Let the standard matrix representation of a linear transformation $T \colon \mathbb{R}^2 \to \mathbb{R}^2$ be given by
$$
A_T =
\begin{bmatrix}
-1 & 1 \\
\phantom{-}1 & 1
\end{bmatrix}.
$$
- Compute the image of the unit vectors $e_1 = (1,0)$, $e_2 = (0,1)$.
- Compute the image of the unit square $\{(x,y) : 0 \leq x \leq 1, 0 \leq y \leq 1\}$.
- Describe $T$ geometrically.
I'm a little rusty on Linear Transformations and wasn't sure if computing an image of a unit vector was as simple as multiplying it in a matrix format through the transformation or something else?
The unit square I'm also confused on. Is it simply a square made up of the image of unit vecctors? Do you think a sketch would be required.
Thanks
Best Answer
I think you have the right idea for the first part. In particular, the image of the unit vector $e_1$ is given by $$ T(e_1) = \pmatrix{-1&1\\1&1} \pmatrix{1\\0} = \pmatrix{-1\\1} $$ so, the image of $e_1$ is simply $(-1,1)$.
It's clear that you're confused about the second part. The "unit square" here means the set of all vectors (not just unit vectors) whose components are the coordinates of some point in the unit square. That is, we want every vector $(x,y)$ for which $0 \leq x \leq 1$ and $0 \leq y \leq 1$.

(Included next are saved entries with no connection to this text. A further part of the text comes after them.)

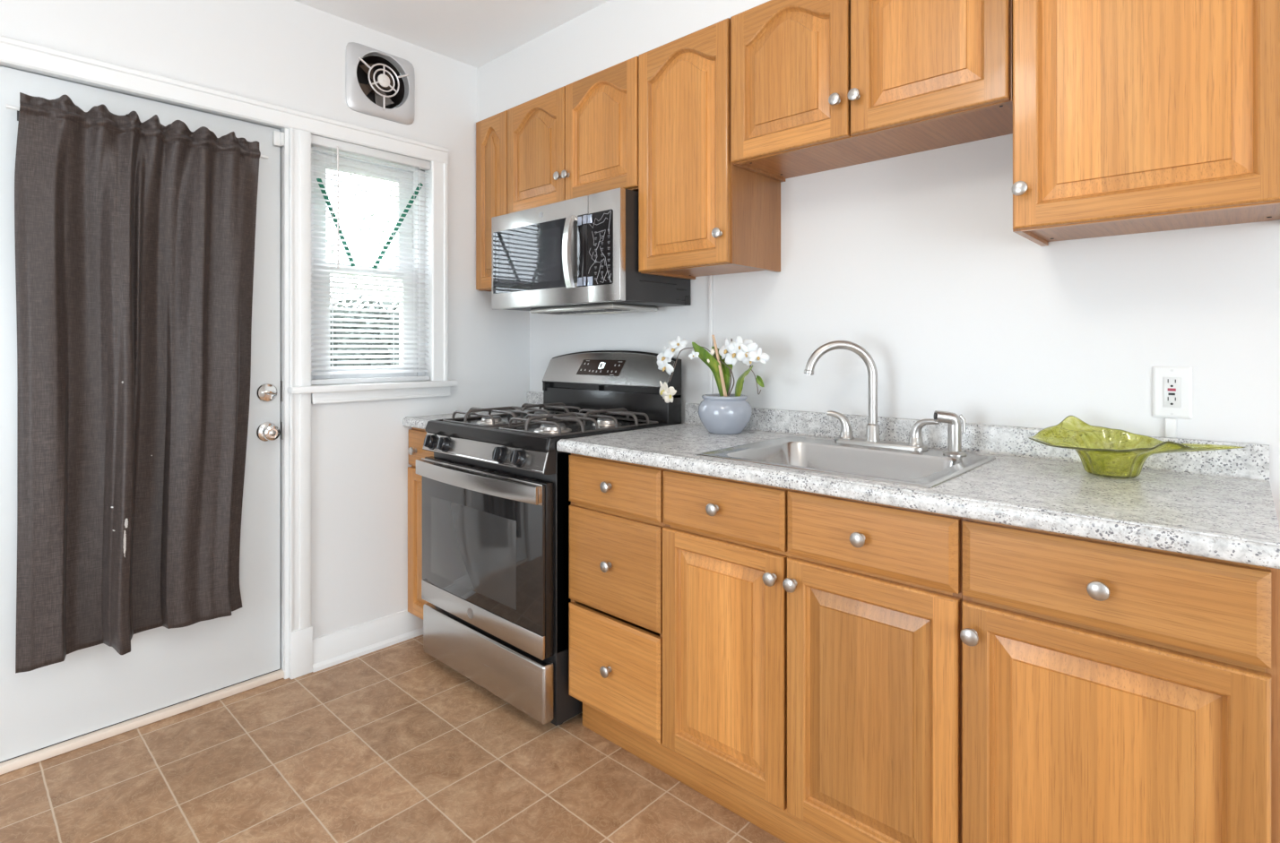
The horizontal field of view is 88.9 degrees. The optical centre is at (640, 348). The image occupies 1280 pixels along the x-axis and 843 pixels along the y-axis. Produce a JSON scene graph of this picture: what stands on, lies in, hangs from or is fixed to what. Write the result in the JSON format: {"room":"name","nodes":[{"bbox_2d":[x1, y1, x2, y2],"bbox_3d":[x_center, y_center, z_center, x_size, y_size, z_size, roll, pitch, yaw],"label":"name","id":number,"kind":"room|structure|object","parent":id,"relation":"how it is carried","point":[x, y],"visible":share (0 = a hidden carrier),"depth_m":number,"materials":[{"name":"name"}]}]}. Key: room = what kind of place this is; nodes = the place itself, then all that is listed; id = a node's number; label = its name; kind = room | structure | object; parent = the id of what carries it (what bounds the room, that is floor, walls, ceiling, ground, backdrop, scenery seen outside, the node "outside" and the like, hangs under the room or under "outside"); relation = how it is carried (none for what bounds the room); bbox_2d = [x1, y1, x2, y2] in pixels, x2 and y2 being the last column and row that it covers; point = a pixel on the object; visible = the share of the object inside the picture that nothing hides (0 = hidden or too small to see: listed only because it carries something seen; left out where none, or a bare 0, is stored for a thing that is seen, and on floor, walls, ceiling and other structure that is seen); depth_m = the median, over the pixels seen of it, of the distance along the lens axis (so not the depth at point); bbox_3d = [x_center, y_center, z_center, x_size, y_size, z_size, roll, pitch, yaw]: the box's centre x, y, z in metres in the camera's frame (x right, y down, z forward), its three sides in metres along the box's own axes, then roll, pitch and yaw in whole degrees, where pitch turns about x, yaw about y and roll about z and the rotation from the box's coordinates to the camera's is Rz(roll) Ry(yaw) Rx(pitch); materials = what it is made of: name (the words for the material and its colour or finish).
{"room":"kitchen","nodes":[
{"label":"kitchen","id":0,"kind":"room"},
{"bbox_2d":[0,0,529,678],"bbox_3d":[-1.790,-0.039,2.031,0.140,2.545,3.700,0,0,43],"label":"wall","id":1,"kind":"structure","parent":0,"point":[289,54],"depth_m":2.60,"materials":[{"name":"white paint"}]},
{"bbox_2d":[0,66,281,763],"bbox_3d":[-1.645,0.192,2.111,0.114,2.030,0.898,0,0,43],"label":"door","id":2,"kind":"structure","parent":1,"relation":"in","point":[97,687],"depth_m":2.17,"materials":[{"name":"white paint"},{"name":"polished silver metal"}]},
{"bbox_2d":[6,104,268,159],"bbox_3d":[-1.595,-0.689,2.124,0.079,0.035,0.678,0,0,43],"label":"curtain rod","id":3,"kind":"object","parent":2,"relation":"attached to","point":[9,107],"visible":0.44,"depth_m":1.87,"materials":[{"name":"white plastic"}]},
{"bbox_2d":[14,92,260,674],"bbox_3d":[-1.562,0.093,2.083,0.112,1.681,0.628,0,0,43],"label":"door curtain","id":4,"kind":"object","parent":3,"relation":"hanging from","point":[134,240],"visible":1,"depth_m":2.03,"materials":[{"name":"brown fabric"}]},
{"bbox_2d":[0,668,284,775],"bbox_3d":[-1.687,1.221,2.150,0.130,0.026,0.935,0,0,43],"label":"threshold","id":5,"kind":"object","parent":1,"relation":"attached to","point":[47,753],"depth_m":2.11,"materials":[{"name":"beige wood"}]},
{"bbox_2d":[0,62,288,679],"bbox_3d":[-1.683,0.196,2.147,0.140,2.075,0.935,0,0,43],"label":"trim","id":6,"kind":"structure","parent":1,"relation":"attached to","point":[284,132],"depth_m":2.44,"materials":[{"name":"white paint"}]},
{"bbox_2d":[0,35,448,164],"bbox_3d":[-1.429,-0.859,2.303,0.022,0.071,1.670,0,0,43],"label":"trim","id":7,"kind":"structure","parent":1,"relation":"attached to","point":[13,52],"depth_m":2.22,"materials":[{"name":"white paint"}]},
{"bbox_2d":[288,128,311,632],"bbox_3d":[-1.283,0.118,2.463,0.020,1.882,0.076,0,0,43],"label":"trim","id":8,"kind":"structure","parent":1,"relation":"attached to","point":[299,142],"depth_m":2.45,"materials":[{"name":"white paint"}]},
{"bbox_2d":[288,625,312,679],"bbox_3d":[-1.280,1.146,2.464,0.022,0.176,0.080,0,0,43],"label":"trim","id":9,"kind":"structure","parent":1,"relation":"attached to","point":[300,642],"depth_m":2.45,"materials":[{"name":"white paint"}]},
{"bbox_2d":[311,145,424,380],"bbox_3d":[-1.163,-0.339,2.748,0.090,0.975,0.510,0,0,43],"label":"window","id":10,"kind":"structure","parent":1,"relation":"in","point":[314,151],"depth_m":2.75,"materials":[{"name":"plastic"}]},
{"bbox_2d":[316,178,354,266],"bbox_3d":[-1.218,-0.505,2.618,0.001,0.340,0.155,0,0,43],"label":"tape strip","id":11,"kind":"object","parent":10,"relation":"attached to","point":[321,185],"visible":0.64,"depth_m":2.61,"materials":[{"name":"teal plastic"}]},
{"bbox_2d":[311,134,430,385],"bbox_3d":[-1.099,-0.342,2.690,0.041,0.962,0.502,0,0,43],"label":"window blind","id":12,"kind":"object","parent":10,"relation":"attached to","point":[316,141],"visible":0.87,"depth_m":2.68,"materials":[{"name":"white plastic"}]},
{"bbox_2d":[371,182,423,268],"bbox_3d":[-1.042,-0.531,2.810,0.001,0.409,0.232,0,0,43],"label":"tape strip","id":13,"kind":"object","parent":10,"relation":"attached to","point":[421,185],"visible":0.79,"depth_m":2.81,"materials":[{"name":"teal plastic"}]},
{"bbox_2d":[312,609,423,672],"bbox_3d":[-1.094,1.175,2.663,0.026,0.118,0.466,0,0,43],"label":"baseboard","id":14,"kind":"structure","parent":1,"relation":"attached to","point":[335,648],"depth_m":2.63,"materials":[{"name":"white paint"}]},
{"bbox_2d":[287,380,457,394],"bbox_3d":[-1.097,0.155,2.704,0.137,0.026,0.691,0,0,43],"label":"trim","id":15,"kind":"structure","parent":1,"relation":"attached to","point":[407,384],"depth_m":2.62,"materials":[{"name":"white paint"}]},
{"bbox_2d":[345,42,415,124],"bbox_3d":[-1.110,-1.093,2.738,0.156,0.276,0.292,0,0,43],"label":"exhaust fan","id":16,"kind":"object","parent":1,"relation":"attached to","point":[374,87],"visible":0.99,"depth_m":2.72,"materials":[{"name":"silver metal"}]},
{"bbox_2d":[358,57,408,110],"bbox_3d":[-1.056,-1.081,2.693,0.009,0.189,0.216,0,0,43],"label":"grille","id":17,"kind":"object","parent":16,"relation":"attached to","point":[365,103],"depth_m":2.69,"materials":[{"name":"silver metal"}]},
{"bbox_2d":[311,386,450,404],"bbox_3d":[-1.054,0.190,2.711,0.021,0.044,0.590,0,0,43],"label":"trim","id":18,"kind":"structure","parent":1,"relation":"attached to","point":[318,398],"depth_m":2.68,"materials":[{"name":"white paint"}]},
{"bbox_2d":[430,161,448,380],"bbox_3d":[-0.888,-0.341,2.890,0.022,0.965,0.074,0,0,43],"label":"trim","id":19,"kind":"structure","parent":1,"relation":"attached to","point":[438,171],"depth_m":2.88,"materials":[{"name":"white paint"}]},
{"bbox_2d":[0,634,785,842],"bbox_3d":[0.271,1.259,0.062,5.840,0.050,3.800,0,0,43],"label":"floor","id":20,"kind":"structure","parent":0,"point":[393,744],"depth_m":1.86,"materials":[{"name":"tile"}]},
{"bbox_2d":[407,427,433,620],"bbox_3d":[-0.695,0.782,2.934,0.243,0.904,0.682,0,0,43],"label":"base cabinet","id":21,"kind":"object","parent":20,"relation":"on","point":[417,436],"visible":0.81,"depth_m":2.75,"materials":[{"name":"brown wood"}]},
{"bbox_2d":[402,391,543,429],"bbox_3d":[-0.692,0.272,2.938,0.243,0.114,0.676,0,0,43],"label":"countertop","id":22,"kind":"structure","parent":21,"relation":"on","point":[532,397],"depth_m":2.84,"materials":[{"name":"stone"}]},
{"bbox_2d":[415,350,681,726],"bbox_3d":[-0.364,0.621,2.547,0.760,1.226,0.737,0,0,43],"label":"gas range","id":23,"kind":"object","parent":20,"relation":"on","point":[496,503],"visible":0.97,"depth_m":2.29,"materials":[{"name":"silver metal"}]},
{"bbox_2d":[433,450,582,726],"bbox_3d":[-0.331,0.781,2.584,0.756,0.906,0.638,0,0,43],"label":"oven","id":24,"kind":"object","parent":23,"relation":"in","point":[565,707],"depth_m":2.11,"materials":[{"name":"silver metal"}]},
{"bbox_2d":[424,413,674,451],"bbox_3d":[-0.357,0.305,2.555,0.760,0.043,0.637,0,0,43],"label":"cooktop","id":25,"kind":"object","parent":23,"relation":"in","point":[479,430],"depth_m":2.38,"materials":[{"name":"black metal"}]},
{"bbox_2d":[568,453,665,744],"bbox_3d":[0.120,0.723,2.185,0.400,0.786,0.679,0,0,43],"label":"base cabinet","id":26,"kind":"object","parent":20,"relation":"on","point":[616,524],"visible":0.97,"depth_m":1.94,"materials":[{"name":"brown wood"}]},
{"bbox_2d":[582,702,841,842],"bbox_3d":[0.417,1.175,1.589,1.632,0.118,0.018,0,0,43],"label":"toe kick","id":27,"kind":"object","parent":20,"relation":"on","point":[785,827],"visible":0.52,"depth_m":1.79,"materials":[{"name":"brown wood"}]},
{"bbox_2d":[662,468,962,842],"bbox_3d":[0.555,0.723,1.784,0.781,0.786,0.679,0,0,43],"label":"base cabinet","id":28,"kind":"object","parent":20,"relation":"on","point":[812,642],"visible":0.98,"depth_m":1.50,"materials":[{"name":"brown wood"}]},
{"bbox_2d":[556,403,1279,569],"bbox_3d":[0.571,0.272,1.774,1.655,0.114,0.676,0,0,43],"label":"countertop","id":29,"kind":"structure","parent":28,"relation":"on","point":[1218,504],"depth_m":1.44,"materials":[{"name":"stone"}]},
{"bbox_2d":[657,335,769,434],"bbox_3d":[0.254,0.122,2.323,0.491,0.343,0.189,0,0,43],"label":"potted orchid","id":30,"kind":"object","parent":29,"relation":"on","point":[724,412],"visible":1,"depth_m":2.23,"materials":[{"name":"white plant"}]},
{"bbox_2d":[695,435,996,488],"bbox_3d":[0.552,0.380,1.768,0.626,0.184,0.515,0,0,43],"label":"sink","id":31,"kind":"object","parent":29,"relation":"in","point":[929,469],"visible":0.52,"depth_m":1.86,"materials":[{"name":"silver metal"}]},
{"bbox_2d":[804,340,940,451],"bbox_3d":[0.694,0.132,1.961,0.380,0.316,0.126,0,0,26],"label":"faucet","id":32,"kind":"object","parent":31,"relation":"on","point":[915,443],"visible":0.99,"depth_m":1.96,"materials":[{"name":"grey metal"}]},
{"bbox_2d":[934,410,966,457],"bbox_3d":[0.848,0.230,1.785,0.082,0.121,0.058,0,0,22],"label":"sprayer","id":33,"kind":"object","parent":31,"relation":"on","point":[954,421],"visible":1,"depth_m":1.77,"materials":[{"name":"grey metal"}]},
{"bbox_2d":[1028,415,1245,478],"bbox_3d":[1.106,0.228,1.480,0.399,0.126,0.183,0,0,43],"label":"glass bowl","id":34,"kind":"object","parent":29,"relation":"on","point":[1104,452],"visible":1,"depth_m":1.51,"materials":[{"name":"green glass"}]},
{"bbox_2d":[960,518,1279,842],"bbox_3d":[1.010,0.723,1.364,0.456,0.786,0.679,0,0,43],"label":"base cabinet","id":35,"kind":"object","parent":20,"relation":"on","point":[1112,692],"visible":0.98,"depth_m":1.12,"materials":[{"name":"brown wood"}]},
{"bbox_2d":[294,0,608,68],"bbox_3d":[0.271,-1.351,0.062,5.840,0.080,3.800,0,0,43],"label":"ceiling","id":36,"kind":"structure","parent":0,"point":[475,33],"depth_m":2.60,"materials":[{"name":"white paint"}]},
{"bbox_2d":[477,0,769,121],"bbox_3d":[1.403,-1.184,1.260,5.600,0.255,0.304,0,0,43],"label":"soffit","id":37,"kind":"structure","parent":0,"point":[613,32],"depth_m":2.52,"materials":[{"name":"white paint"}]},
{"bbox_2d":[529,133,1279,529],"bbox_3d":[1.540,-0.039,1.409,5.600,2.545,0.100,0,0,43],"label":"wall","id":38,"kind":"structure","parent":0,"point":[916,261],"depth_m":1.87,"materials":[{"name":"white paint"}]},
{"bbox_2d":[475,110,507,291],"bbox_3d":[-0.570,-0.663,3.068,0.245,0.784,0.320,0,0,43],"label":"upper cabinet","id":39,"kind":"object","parent":38,"relation":"attached to","point":[491,133],"visible":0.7,"depth_m":2.96,"materials":[{"name":"brown wood"}]},
{"bbox_2d":[527,391,543,409],"bbox_3d":[-0.472,0.254,3.176,0.243,0.078,0.028,0,0,43],"label":"backsplash","id":40,"kind":"structure","parent":38,"relation":"attached to","point":[532,397],"depth_m":3.21,"materials":[{"name":"stone"}]},
{"bbox_2d":[507,55,638,214],"bbox_3d":[-0.201,-0.817,2.707,0.782,0.476,0.349,0,0,43],"label":"upper cabinet","id":41,"kind":"object","parent":38,"relation":"attached to","point":[579,138],"visible":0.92,"depth_m":2.57,"materials":[{"name":"brown wood"}]},
{"bbox_2d":[491,187,690,315],"bbox_3d":[-0.234,-0.357,2.671,0.776,0.418,0.447,0,0,43],"label":"microwave","id":42,"kind":"object","parent":41,"relation":"attached to","point":[579,255],"visible":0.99,"depth_m":2.46,"materials":[{"name":"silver metal"}]},
{"bbox_2d":[638,17,780,279],"bbox_3d":[0.234,-0.663,2.307,0.395,0.784,0.349,0,0,43],"label":"upper cabinet","id":43,"kind":"object","parent":38,"relation":"attached to","point":[701,213],"visible":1,"depth_m":2.19,"materials":[{"name":"brown wood"}]},
{"bbox_2d":[709,275,713,394],"bbox_3d":[0.272,-0.033,2.503,0.016,0.496,0.010,0,0,43],"label":"cable cover","id":44,"kind":"object","parent":38,"relation":"attached to","point":[711,277],"visible":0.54,"depth_m":2.50,"materials":[{"name":"white plastic"}]},
{"bbox_2d":[730,0,1012,181],"bbox_3d":[0.672,-0.821,1.903,0.793,0.468,0.349,0,0,43],"label":"upper cabinet","id":45,"kind":"object","parent":38,"relation":"attached to","point":[817,86],"visible":0.97,"depth_m":1.80,"materials":[{"name":"brown wood"}]},
{"bbox_2d":[683,403,1269,481],"bbox_3d":[0.791,0.254,2.012,1.655,0.078,0.028,0,0,43],"label":"backsplash","id":46,"kind":"structure","parent":38,"relation":"attached to","point":[1251,462],"depth_m":1.81,"materials":[{"name":"stone"}]},
{"bbox_2d":[1011,0,1279,246],"bbox_3d":[1.141,-0.666,1.471,0.476,0.778,0.349,0,0,43],"label":"upper cabinet","id":47,"kind":"object","parent":38,"relation":"attached to","point":[1130,116],"visible":1,"depth_m":1.37,"materials":[{"name":"brown wood"}]},
{"bbox_2d":[1165,418,1176,438],"bbox_3d":[1.280,0.192,1.573,0.021,0.046,0.011,0,0,43],"label":"cable cover","id":48,"kind":"object","parent":38,"relation":"attached to","point":[1171,424],"visible":1,"depth_m":1.57,"materials":[{"name":"white plastic"}]},
{"bbox_2d":[1152,366,1192,419],"bbox_3d":[1.282,0.105,1.572,0.075,0.125,0.010,0,0,43],"label":"wall outlet","id":49,"kind":"object","parent":38,"relation":"attached to","point":[1171,385],"visible":1,"depth_m":1.57,"materials":[{"name":"white plastic"}]},
{"bbox_2d":[1163,377,1181,407],"bbox_3d":[1.280,0.105,1.569,0.033,0.073,0.002,0,0,43],"label":"receptacle","id":50,"kind":"object","parent":49,"relation":"attached to","point":[1171,385],"depth_m":1.57,"materials":[{"name":"white plastic"}]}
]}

In practice, however, it is not necessary to consider every vector in this space. The real approach here is to note that the image of your quadrilateral will be another quadrilateral, and note that each corner of the unit square will be mapped to a corner of the image.
I cannot say whether a sketch will be required. However, I will say that a sketch will be helpful enough that you should make one even if it isn't.
As for the last part: you should think of the transformation as a reflection followed by a scaling.